In this workshop we're using a software platform call the Jupyter Notebook, which lets you run Python code inside your web-browser, e.g. click on the next cell and press Ctrl+Enter to run this snippet of Python:
print("Hello world")
Python can also be run interactively at the command line in your terminal window, where >>>
represents the interactive Python prompt and quit()
is the simplest way to exit.
$ python
Python 3.6.4 |Anaconda, Inc.| (default, Jan 16 2018, 12:04:33)
[GCC 4.2.1 Compatible Clang 4.0.1 (tags/RELEASE_401/final)] on darwin
Type "help", "copyright", "credits" or "license" for more information.
>>> print("Hello world")
Hello world
>>> quit()
More commonly people write Python scripts. These are plain text files usually ending with the .py
extension, which can be run like this:
$ python example.py
...
Any self contained snippet of Python (including many of the examples here) could be run this way - but doing it in the notebook is in many ways easier, especially for interactive work and keeping notes with the code. The Jupyter Notebooks really shine when producing graphics with Python, as we will see this afternoon.
Python strings can be defined using double quotes, or single quotes. It doesn't matter which you use, but they have to match. Strings can be added together (concatenated) with the +
operation, or duplicated by multiplying by an integer number:
name = "Hello"
message = name + " world"
print(message)
print(message * 3)
It is very common to want to combine strings togther, often including numbers or other values. A widely used approach to string formating works with percent sign place holders:
%s
to insert a string%i
to insert an integer number%f
to insert a floating point number(This convention was introduced in the C programming language, which was enormously influential in later programming language design.)
name = "Peter"
message = "Hello %s, your name has %i letters" % (name, len(name))
print(message)
The Python list
serves as a general purpose data structure for holding an ordered collection of values. This is similar to an 'array' in other languages.
You can have lists of strings, lists of integers, etc. The length of a list is defined as the number of elements in the list.
names = ["Peter", "Sue", "Leighton"]
print(len(names))
Most programming languages, including Python, have several ways to repeat a block of code multiple times. Python's for
loop works with a loop variable (letter
in the example below) which takes in turn each of the values to be looped over (here the letters in string variable message
):
message = "Hello world"
for letter in message:
print(letter)
Another common situation is to loop over a list of values:
for value in ["alpha", "beta", "gamma", "delta"]:
print(value)
Later in the workshop you'll see this syntax used with other constructs, including parsing a sequence file, where we loop over each sequence record in the file.
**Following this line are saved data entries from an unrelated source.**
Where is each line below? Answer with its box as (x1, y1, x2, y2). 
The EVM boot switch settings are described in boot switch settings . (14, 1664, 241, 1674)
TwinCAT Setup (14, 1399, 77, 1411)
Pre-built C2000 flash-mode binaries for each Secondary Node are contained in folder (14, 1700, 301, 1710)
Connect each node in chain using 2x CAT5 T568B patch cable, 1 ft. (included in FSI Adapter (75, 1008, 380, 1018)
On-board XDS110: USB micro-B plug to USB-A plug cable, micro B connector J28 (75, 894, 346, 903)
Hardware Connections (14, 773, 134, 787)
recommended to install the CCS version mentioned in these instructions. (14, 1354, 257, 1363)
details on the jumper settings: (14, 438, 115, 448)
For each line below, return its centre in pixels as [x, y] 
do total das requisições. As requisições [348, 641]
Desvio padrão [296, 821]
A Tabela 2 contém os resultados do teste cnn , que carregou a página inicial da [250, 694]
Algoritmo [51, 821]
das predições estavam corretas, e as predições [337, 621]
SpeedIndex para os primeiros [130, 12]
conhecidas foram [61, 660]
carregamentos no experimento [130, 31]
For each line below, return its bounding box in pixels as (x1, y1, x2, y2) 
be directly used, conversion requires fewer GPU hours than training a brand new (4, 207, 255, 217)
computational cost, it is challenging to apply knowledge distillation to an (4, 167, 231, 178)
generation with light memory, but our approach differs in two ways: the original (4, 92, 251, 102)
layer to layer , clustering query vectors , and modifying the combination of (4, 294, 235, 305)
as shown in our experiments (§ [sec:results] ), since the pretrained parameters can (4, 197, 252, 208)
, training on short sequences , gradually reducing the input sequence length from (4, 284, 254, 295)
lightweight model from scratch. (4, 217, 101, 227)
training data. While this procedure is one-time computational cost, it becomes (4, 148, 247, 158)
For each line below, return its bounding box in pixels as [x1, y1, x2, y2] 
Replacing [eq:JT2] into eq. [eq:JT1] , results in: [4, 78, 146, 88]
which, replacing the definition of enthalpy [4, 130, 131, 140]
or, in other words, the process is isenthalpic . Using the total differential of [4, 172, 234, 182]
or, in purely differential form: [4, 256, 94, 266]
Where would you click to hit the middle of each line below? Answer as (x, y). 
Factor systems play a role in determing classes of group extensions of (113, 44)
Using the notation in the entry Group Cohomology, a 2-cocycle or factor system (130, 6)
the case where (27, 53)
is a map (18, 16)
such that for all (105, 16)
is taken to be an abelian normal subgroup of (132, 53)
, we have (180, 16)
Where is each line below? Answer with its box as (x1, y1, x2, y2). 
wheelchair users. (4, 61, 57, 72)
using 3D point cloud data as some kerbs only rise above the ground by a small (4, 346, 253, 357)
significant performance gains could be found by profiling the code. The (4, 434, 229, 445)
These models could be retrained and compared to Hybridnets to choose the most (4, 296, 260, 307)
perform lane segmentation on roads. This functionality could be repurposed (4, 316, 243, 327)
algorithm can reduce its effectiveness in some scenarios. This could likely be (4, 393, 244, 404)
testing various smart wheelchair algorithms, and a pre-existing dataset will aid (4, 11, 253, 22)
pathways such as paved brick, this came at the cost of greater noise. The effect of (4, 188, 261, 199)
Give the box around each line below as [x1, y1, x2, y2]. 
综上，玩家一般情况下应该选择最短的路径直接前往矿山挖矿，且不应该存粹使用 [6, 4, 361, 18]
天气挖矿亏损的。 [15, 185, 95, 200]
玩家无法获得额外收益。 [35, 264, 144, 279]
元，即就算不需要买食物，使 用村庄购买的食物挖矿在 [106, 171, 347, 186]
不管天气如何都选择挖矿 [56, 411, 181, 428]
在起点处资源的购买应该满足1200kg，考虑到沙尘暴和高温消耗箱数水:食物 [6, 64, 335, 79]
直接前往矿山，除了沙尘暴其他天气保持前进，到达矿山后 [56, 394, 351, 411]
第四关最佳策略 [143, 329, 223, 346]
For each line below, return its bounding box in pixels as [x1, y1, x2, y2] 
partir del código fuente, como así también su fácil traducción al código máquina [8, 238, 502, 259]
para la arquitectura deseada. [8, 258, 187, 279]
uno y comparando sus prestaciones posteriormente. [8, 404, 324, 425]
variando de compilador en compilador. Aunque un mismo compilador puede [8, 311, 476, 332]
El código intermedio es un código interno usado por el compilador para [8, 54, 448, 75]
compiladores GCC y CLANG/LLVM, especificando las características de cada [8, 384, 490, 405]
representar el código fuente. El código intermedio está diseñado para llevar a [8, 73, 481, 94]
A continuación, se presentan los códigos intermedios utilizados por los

Often as your Python code gets longer you will find you repeat snippets of code. In this situation it is usually best to turn the repeated code into a function which can be defined once and then used multiple times (reproducibility).
# Python keyword def is short for define
# Here defining a function taking one argument
def make_message(name):
length = len(name)
# Python keyword return exits the function with this value:
return "Hello %s, your name is %i characters long" % (name, length)
print(make_message("Peter"))
print(make_message("Sue"))
print(make_message("Leighton"))
For loops are also very important for reducing duplicated code, so in this little example rather than calling our function three times we could do this:
# Assumes you've already executed the cells above which defined
# the list *names* and the function *make_message*
for name in names:
print(make_message(name))
The examples we have shown so far are functions taking a single argument, but functions can take multiple arguments. This example is a function which requires two arguments:
def letter_frequency(text, letter):
return text.count(letter) / len(text)
sequence = "AGTGACACAGGT"
for base in "ACGT":
print("Frequency of letter %s is %f" % (base, letter_frequency(sequence, base)))
This example also introduced something new for counting the letters in a string. Python strings have lots of methods, a special kind of Python function acting on the the object itself via this .method(...)
syntax.
print(message.upper())
print(message.lower())
print(message.count("l"))
We've tried to introduce a minimum of concepts and syntax here. There will be more Python examples later on, which we won't have time to explain in detail as we want to focus on the Bioinformatics instead.